(Source data)
BEGIN
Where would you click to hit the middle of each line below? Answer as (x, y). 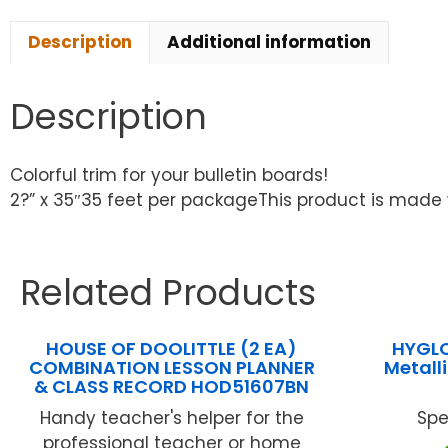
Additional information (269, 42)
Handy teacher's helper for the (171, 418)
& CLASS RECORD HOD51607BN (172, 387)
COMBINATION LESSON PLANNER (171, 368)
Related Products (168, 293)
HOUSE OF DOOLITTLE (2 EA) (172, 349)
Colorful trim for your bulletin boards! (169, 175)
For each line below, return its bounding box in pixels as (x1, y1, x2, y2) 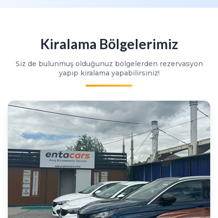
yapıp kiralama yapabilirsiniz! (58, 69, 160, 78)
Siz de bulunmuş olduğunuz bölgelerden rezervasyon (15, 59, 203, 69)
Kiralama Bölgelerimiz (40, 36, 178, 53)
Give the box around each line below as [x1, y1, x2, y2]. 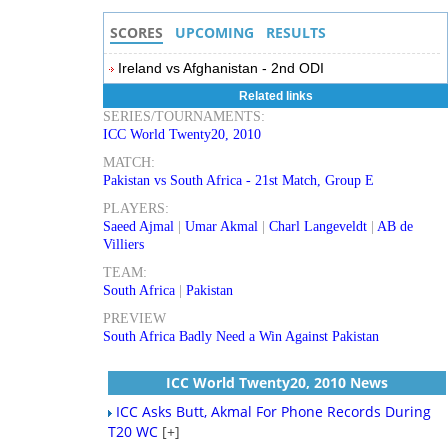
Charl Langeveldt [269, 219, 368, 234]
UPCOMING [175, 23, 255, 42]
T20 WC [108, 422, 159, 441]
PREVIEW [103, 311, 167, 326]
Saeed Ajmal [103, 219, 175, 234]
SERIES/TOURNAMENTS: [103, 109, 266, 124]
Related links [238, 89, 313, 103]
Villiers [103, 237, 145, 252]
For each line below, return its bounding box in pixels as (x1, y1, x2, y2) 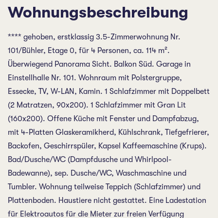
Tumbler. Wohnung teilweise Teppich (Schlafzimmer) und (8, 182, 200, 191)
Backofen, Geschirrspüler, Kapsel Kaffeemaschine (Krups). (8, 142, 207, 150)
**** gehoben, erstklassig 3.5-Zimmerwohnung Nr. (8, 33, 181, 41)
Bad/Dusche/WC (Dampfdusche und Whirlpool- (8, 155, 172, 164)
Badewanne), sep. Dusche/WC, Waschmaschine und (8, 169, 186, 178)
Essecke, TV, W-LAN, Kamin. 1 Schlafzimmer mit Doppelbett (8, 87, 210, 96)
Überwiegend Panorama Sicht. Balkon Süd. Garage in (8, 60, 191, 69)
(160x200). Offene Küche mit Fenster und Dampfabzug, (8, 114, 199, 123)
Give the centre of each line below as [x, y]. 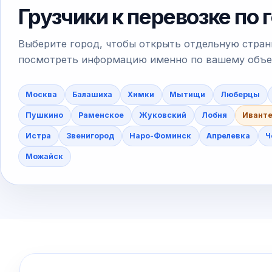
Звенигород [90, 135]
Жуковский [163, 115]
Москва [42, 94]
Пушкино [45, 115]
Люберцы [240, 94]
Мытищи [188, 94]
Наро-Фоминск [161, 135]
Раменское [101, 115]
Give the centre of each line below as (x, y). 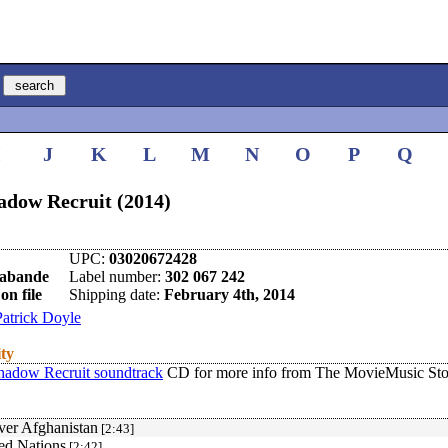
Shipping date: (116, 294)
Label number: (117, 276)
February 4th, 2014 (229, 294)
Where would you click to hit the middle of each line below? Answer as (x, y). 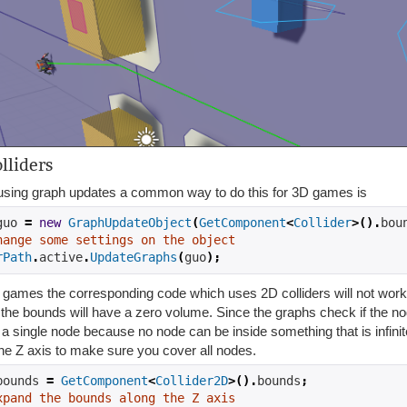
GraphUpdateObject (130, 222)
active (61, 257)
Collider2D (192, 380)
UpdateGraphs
END
## Exercise
Once you find the line with "Tumbler. Wohnung teilweise" above, print it and every line after it up to and including the line with "Bad/Dusche/WC (Dampfdusche und", exactly as written and nothing else.

## Task output
Tumbler. Wohnung teilweise Teppich (Schlafzimmer) und (8, 182, 200, 191)
Backofen, Geschirrspüler, Kapsel Kaffeemaschine (Krups). (8, 142, 207, 150)
**** gehoben, erstklassig 3.5-Zimmerwohnung Nr. (8, 33, 181, 41)
Bad/Dusche/WC (Dampfdusche und Whirlpool- (8, 155, 172, 164)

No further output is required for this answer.